- _Exercise material_
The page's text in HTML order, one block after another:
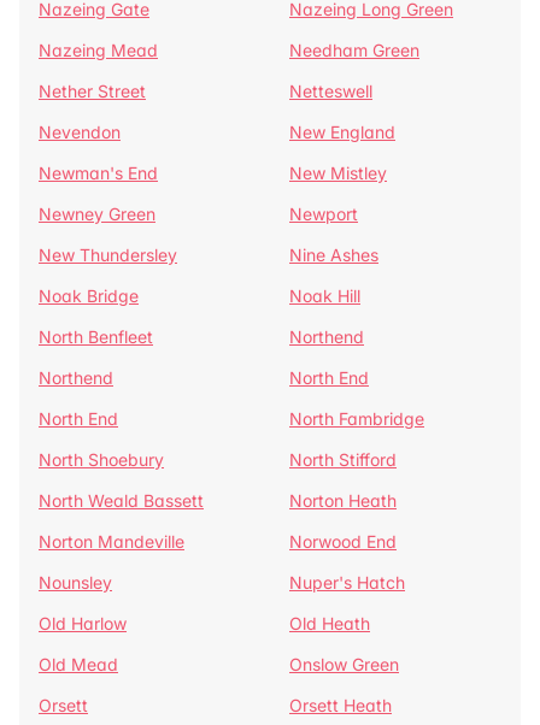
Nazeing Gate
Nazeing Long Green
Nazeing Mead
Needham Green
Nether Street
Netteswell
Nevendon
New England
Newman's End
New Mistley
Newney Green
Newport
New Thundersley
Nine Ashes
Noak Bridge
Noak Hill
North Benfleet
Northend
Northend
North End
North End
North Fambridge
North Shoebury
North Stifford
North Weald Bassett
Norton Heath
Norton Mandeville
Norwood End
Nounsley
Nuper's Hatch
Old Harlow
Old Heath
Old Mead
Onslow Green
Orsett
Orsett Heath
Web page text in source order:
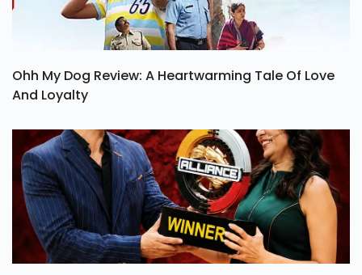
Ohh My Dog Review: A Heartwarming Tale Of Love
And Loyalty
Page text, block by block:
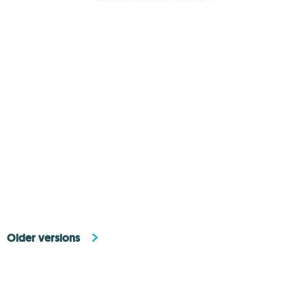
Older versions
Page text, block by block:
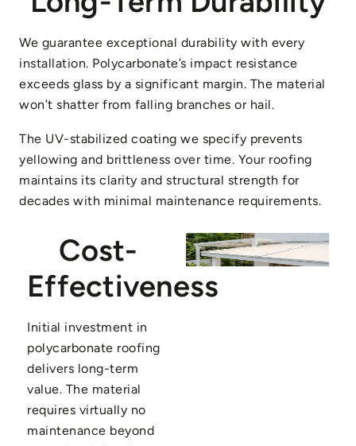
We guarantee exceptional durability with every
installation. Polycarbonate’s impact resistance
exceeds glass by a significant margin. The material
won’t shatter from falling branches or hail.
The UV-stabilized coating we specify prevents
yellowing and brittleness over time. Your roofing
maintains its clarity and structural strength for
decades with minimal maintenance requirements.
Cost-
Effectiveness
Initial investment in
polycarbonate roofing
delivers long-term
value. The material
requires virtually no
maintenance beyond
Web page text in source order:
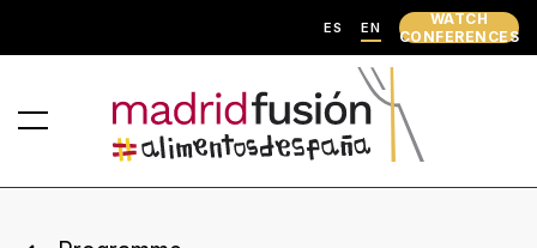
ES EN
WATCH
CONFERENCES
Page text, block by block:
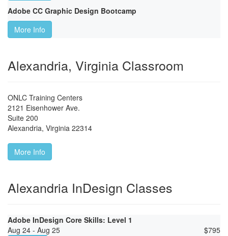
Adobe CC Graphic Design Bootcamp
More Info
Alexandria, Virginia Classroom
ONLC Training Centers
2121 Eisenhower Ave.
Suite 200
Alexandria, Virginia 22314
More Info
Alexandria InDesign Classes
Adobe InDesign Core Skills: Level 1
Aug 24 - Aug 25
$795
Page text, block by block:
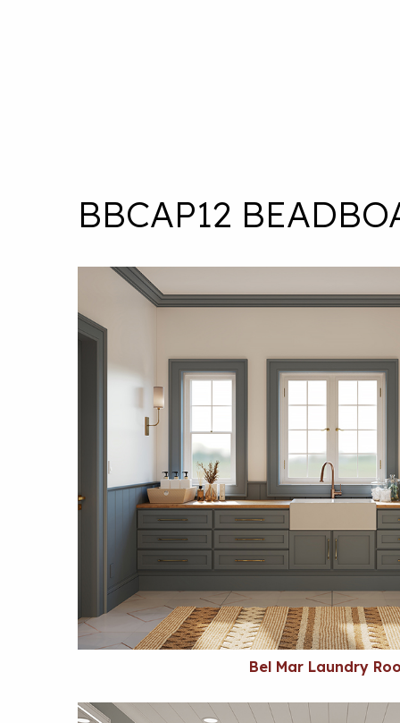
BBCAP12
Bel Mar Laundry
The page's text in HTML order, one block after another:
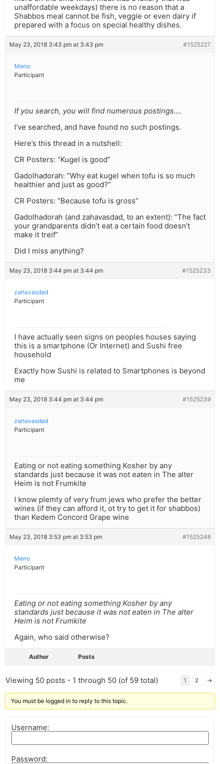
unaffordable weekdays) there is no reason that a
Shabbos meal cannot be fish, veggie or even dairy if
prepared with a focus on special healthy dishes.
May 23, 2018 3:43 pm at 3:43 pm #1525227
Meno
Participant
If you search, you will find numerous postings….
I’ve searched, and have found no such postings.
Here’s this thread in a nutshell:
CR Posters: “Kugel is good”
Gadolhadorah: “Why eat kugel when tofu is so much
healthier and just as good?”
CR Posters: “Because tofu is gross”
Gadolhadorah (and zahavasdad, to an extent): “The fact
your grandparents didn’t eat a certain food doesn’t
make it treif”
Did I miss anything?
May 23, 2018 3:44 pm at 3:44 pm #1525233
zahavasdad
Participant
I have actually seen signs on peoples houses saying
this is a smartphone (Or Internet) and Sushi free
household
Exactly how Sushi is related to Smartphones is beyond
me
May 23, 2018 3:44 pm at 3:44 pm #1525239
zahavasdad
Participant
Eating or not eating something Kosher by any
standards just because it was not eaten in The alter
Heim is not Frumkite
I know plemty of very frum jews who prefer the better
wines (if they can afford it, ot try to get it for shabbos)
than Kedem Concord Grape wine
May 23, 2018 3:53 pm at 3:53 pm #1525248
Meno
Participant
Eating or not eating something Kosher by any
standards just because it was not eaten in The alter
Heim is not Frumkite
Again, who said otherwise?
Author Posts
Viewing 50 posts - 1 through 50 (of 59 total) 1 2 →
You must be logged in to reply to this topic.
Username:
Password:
---
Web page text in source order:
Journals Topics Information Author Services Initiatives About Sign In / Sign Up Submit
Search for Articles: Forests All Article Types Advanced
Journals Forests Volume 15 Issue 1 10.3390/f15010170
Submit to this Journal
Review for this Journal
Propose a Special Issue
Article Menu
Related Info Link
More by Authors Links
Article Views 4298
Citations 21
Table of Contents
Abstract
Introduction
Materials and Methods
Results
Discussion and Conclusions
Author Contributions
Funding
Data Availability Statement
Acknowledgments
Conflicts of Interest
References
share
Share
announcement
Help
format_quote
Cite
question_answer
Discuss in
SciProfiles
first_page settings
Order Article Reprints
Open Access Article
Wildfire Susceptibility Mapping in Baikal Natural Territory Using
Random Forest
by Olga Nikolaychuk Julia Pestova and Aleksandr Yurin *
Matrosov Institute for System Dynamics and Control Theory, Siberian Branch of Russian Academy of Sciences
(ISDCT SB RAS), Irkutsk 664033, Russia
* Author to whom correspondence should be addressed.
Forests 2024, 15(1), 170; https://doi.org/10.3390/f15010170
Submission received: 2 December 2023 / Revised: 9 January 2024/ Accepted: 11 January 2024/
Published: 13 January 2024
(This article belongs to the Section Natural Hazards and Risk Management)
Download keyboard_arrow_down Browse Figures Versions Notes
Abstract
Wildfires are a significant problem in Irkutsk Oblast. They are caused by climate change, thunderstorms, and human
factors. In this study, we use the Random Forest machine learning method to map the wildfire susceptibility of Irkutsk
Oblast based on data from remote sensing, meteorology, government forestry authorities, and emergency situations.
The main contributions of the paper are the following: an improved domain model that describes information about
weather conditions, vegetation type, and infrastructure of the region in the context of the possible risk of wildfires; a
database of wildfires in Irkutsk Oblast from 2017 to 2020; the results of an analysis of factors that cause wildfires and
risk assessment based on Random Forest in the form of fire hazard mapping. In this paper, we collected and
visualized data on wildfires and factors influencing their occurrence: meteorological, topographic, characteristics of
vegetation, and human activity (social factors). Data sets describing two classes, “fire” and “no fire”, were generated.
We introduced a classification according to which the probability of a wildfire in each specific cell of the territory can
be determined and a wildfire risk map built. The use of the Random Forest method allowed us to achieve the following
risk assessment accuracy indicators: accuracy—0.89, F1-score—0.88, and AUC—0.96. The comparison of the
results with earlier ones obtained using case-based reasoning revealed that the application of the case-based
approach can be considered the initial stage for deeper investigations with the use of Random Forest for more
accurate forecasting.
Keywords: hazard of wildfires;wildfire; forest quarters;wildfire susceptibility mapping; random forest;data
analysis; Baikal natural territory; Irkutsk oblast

- _Task item_
Going through the listing above, copy out every line that has the string "significant".

- _Completed task_
exceeds glass by a significant margin. The material
Wildfires are a significant problem in Irkutsk Oblast. They are caused by climate change, thunderstorms, and human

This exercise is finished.